Extra 1.0b4 - 1 August 2005

*   Fixed some issues where whitespace around HTML blocks were trigging
    empty paragraph tags.

*   Fixed an HTML block parsing issue that would cause a block element 
    following a code span or block with unmatched opening bracket to be
    placed inside a paragraph.

*   Removed some PHP notices that could appear when parsing definition
    lists and tables with PHP notice reporting flag set.


Extra 1.0b3 - 29 July 2005

*   Definition lists now require a blank line before each term. Solves
    an ambiguity where the last line of lazy-indented definitions could 
    be mistaken by PHP Markdown as a new term in the list.

*   Definition lists now support multiple terms per definition.

*   Some special tags were replaced in the output by their md5 hash 
    key. Things such as this now work as expected:
	
        ## Header <?php echo $number ?> ##


Extra 1.0b2 - 26 July 2005

*   Definition lists can now take two or more definitions for one term.
    This should have been the case before, but a bug prevented this 
    from working right.

*   Fixed a problem where single column table with a pipe only at the
    end where not parsed as table. Here is such a table:
	
        | header
        | ------
        | cell

*   Fixed problems with empty cells in the first column of a table with 
    no leading pipe, like this one:
	
        header | header
        ------ | ------
               | cell

*   Code spans containing pipes did not within a table.
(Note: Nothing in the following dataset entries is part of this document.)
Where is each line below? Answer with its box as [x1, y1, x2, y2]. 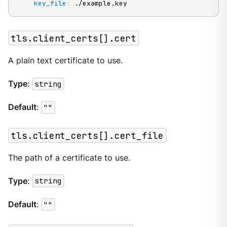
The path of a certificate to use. [8, 153, 130, 163]
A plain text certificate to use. [8, 55, 123, 65]
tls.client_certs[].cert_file [11, 129, 164, 141]
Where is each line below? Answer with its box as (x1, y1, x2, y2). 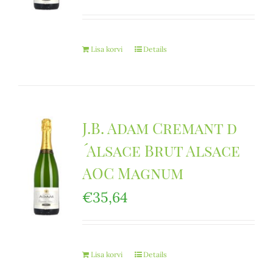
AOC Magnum (82, 163, 183, 183)
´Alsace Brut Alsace (82, 140, 240, 160)
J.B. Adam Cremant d (82, 118, 237, 138)
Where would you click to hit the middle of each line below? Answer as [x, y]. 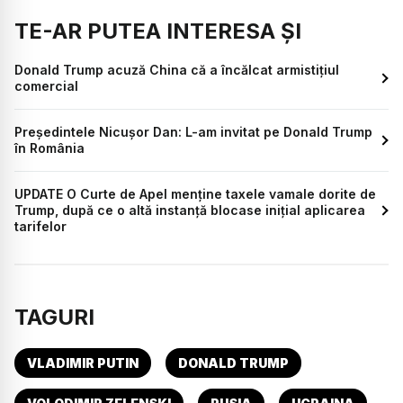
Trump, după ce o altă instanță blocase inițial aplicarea [190, 210]
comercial [46, 85]
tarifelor [40, 226]
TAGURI [54, 317]
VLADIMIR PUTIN [83, 363]
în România [49, 148]
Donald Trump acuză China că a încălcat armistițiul [177, 69]
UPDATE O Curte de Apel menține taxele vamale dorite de [195, 193]
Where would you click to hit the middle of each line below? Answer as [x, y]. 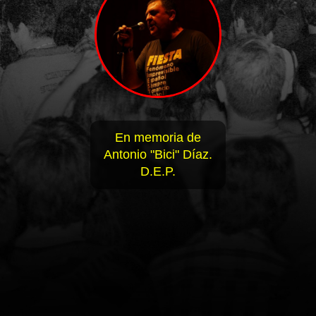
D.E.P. [158, 172]
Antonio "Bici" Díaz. [158, 155]
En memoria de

This is now 
    fixed by parsing code spans before splitting rows into cells.

*   Added the pipe character to the backlash escape character lists.

Extra 1.0b1 (25 Jun 2005)

*   First public release of PHP Markdown Extra.


Copyright and License
---------------------

Copyright (c) 2004-2005 Michel Fortin  
<http://www.michelf.com/>  
All rights reserved.

Based on Markdown  
Copyright (c) 2003-2005 John Gruber   
<http://daringfireball.net/>   
All rights reserved.

Redistribution and use in source and binary forms, with or without
modification, are permitted provided that the following conditions are
met:

*   Redistributions of source code must retain the above copyright 
    notice, this list of conditions and the following disclaimer.

*   Redistributions in binary form must reproduce the above copyright
    notice, this list of conditions and the following disclaimer in the
    documentation and/or other materials provided with the 
    distribution.

*   Neither the name "Markdown" nor the names of its contributors may
    be used to endorse or promote products derived from this software
    without specific prior written permission.

This software is provided by the copyright holders and contributors "as
is" and any express or implied warranties, including, but not limited
to, the implied warranties of merchantability and fitness for a
particular purpose are disclaimed. In no event shall the copyright owner
or contributors be liable for any direct, indirect, incidental, special,
exemplary, or consequential damages (including, but not limited to,
procurement of substitute goods or services; loss of use, data, or
profits; or business interruption) however caused and on any theory of
liability, whether in contract, strict liability, or tort (including
negligence or otherwise) arising in any way out of the use of this
software, even if advised of the possibility of such damage.